§ PROBLEM TO WORK ON
From the entries below, output the line with "9 . This is" and each following line up to and including the line with "We further analyze", exactly as written.

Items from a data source
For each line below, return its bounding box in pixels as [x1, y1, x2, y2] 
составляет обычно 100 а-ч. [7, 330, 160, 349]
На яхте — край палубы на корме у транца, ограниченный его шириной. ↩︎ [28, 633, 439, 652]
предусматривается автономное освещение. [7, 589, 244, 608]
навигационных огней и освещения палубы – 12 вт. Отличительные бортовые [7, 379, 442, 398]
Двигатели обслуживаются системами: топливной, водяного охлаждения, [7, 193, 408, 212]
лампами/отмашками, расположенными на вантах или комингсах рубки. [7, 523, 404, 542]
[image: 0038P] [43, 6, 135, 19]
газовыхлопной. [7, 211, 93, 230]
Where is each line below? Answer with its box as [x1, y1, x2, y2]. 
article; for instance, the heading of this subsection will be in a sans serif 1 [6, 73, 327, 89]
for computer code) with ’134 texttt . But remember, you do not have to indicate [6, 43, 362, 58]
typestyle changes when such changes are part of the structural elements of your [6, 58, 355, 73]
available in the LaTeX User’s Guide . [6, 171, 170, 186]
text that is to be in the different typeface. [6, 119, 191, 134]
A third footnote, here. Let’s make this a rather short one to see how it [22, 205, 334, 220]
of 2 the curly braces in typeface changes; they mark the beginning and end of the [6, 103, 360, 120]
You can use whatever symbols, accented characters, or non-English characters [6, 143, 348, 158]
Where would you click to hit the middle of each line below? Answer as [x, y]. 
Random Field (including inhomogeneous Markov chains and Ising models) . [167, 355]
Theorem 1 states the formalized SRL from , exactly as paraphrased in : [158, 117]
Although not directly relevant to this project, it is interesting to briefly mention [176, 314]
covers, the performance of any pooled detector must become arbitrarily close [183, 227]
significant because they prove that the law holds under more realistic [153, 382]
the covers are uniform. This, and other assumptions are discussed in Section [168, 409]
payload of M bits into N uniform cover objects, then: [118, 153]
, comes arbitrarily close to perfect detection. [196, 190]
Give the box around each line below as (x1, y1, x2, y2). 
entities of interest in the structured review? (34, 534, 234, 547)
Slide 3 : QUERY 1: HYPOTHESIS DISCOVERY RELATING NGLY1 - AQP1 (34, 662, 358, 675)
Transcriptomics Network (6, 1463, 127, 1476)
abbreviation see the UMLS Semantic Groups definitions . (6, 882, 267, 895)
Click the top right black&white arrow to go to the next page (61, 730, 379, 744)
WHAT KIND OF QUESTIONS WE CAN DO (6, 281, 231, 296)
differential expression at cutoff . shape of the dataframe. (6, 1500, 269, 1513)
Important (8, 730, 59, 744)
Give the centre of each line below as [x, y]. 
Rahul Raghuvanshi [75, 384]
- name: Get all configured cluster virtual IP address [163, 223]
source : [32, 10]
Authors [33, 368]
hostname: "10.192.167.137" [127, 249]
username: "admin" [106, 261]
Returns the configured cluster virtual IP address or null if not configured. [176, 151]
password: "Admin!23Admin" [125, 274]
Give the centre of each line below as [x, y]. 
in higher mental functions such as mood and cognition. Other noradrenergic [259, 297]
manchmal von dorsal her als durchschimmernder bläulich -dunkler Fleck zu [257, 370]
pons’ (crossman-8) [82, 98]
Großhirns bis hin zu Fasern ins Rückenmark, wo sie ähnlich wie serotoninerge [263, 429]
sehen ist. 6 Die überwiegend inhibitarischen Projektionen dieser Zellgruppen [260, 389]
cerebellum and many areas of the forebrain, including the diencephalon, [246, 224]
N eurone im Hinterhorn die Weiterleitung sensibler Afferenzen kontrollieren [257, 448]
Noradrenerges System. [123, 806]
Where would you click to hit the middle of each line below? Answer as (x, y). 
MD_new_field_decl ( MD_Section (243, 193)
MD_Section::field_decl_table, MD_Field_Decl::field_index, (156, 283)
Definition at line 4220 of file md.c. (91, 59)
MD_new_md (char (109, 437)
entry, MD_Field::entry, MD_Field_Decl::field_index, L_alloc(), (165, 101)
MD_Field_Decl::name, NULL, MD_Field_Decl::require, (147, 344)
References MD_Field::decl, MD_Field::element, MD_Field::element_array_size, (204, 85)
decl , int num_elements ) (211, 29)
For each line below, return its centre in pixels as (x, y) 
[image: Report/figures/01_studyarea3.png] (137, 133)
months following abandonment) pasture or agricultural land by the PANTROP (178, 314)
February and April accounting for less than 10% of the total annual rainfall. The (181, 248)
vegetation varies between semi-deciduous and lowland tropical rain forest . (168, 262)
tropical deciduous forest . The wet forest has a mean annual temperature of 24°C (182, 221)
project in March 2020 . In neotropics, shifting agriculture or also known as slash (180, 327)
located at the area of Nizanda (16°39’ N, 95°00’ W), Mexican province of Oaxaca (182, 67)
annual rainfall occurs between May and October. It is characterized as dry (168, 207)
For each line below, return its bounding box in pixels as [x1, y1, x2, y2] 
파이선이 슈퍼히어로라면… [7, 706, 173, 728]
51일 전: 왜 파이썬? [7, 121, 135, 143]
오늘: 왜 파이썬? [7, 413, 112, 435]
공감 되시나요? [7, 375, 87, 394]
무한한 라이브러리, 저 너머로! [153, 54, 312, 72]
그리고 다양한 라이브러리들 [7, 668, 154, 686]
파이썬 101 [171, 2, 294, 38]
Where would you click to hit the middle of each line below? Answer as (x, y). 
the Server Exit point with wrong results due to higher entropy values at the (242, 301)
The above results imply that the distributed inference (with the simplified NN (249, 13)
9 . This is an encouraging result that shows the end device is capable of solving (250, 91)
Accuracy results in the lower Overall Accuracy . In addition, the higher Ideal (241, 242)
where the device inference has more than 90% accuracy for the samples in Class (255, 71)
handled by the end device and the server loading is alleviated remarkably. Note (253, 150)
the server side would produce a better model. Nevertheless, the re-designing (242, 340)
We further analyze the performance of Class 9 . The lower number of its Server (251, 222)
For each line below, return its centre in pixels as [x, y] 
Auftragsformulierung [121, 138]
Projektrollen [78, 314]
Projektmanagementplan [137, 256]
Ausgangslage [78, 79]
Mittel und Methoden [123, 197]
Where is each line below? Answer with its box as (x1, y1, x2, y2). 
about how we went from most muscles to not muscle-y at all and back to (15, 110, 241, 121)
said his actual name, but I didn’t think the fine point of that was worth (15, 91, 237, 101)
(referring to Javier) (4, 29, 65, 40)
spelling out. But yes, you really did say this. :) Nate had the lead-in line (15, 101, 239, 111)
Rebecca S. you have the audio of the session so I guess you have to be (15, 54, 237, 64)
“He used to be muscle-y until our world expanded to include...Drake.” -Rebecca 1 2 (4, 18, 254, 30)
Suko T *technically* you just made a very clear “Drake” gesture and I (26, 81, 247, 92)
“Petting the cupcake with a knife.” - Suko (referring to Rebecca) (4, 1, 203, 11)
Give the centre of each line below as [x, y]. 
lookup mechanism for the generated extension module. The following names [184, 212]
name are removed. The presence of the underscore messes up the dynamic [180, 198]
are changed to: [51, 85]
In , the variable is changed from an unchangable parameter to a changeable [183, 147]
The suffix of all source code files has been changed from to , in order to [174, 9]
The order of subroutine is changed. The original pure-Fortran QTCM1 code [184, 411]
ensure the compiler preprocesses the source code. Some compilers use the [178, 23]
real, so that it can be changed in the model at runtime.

§ WRITTEN SOLUTION
9 . This is an encouraging result that shows the end device is capable of solving (250, 91)
Accuracy results in the lower Overall Accuracy . In addition, the higher Ideal (241, 242)
where the device inference has more than 90% accuracy for the samples in Class (255, 71)
handled by the end device and the server loading is alleviated remarkably. Note (253, 150)
the server side would produce a better model. Nevertheless, the re-designing (242, 340)
We further analyze the performance of Class 9 . The lower number of its Server (251, 222)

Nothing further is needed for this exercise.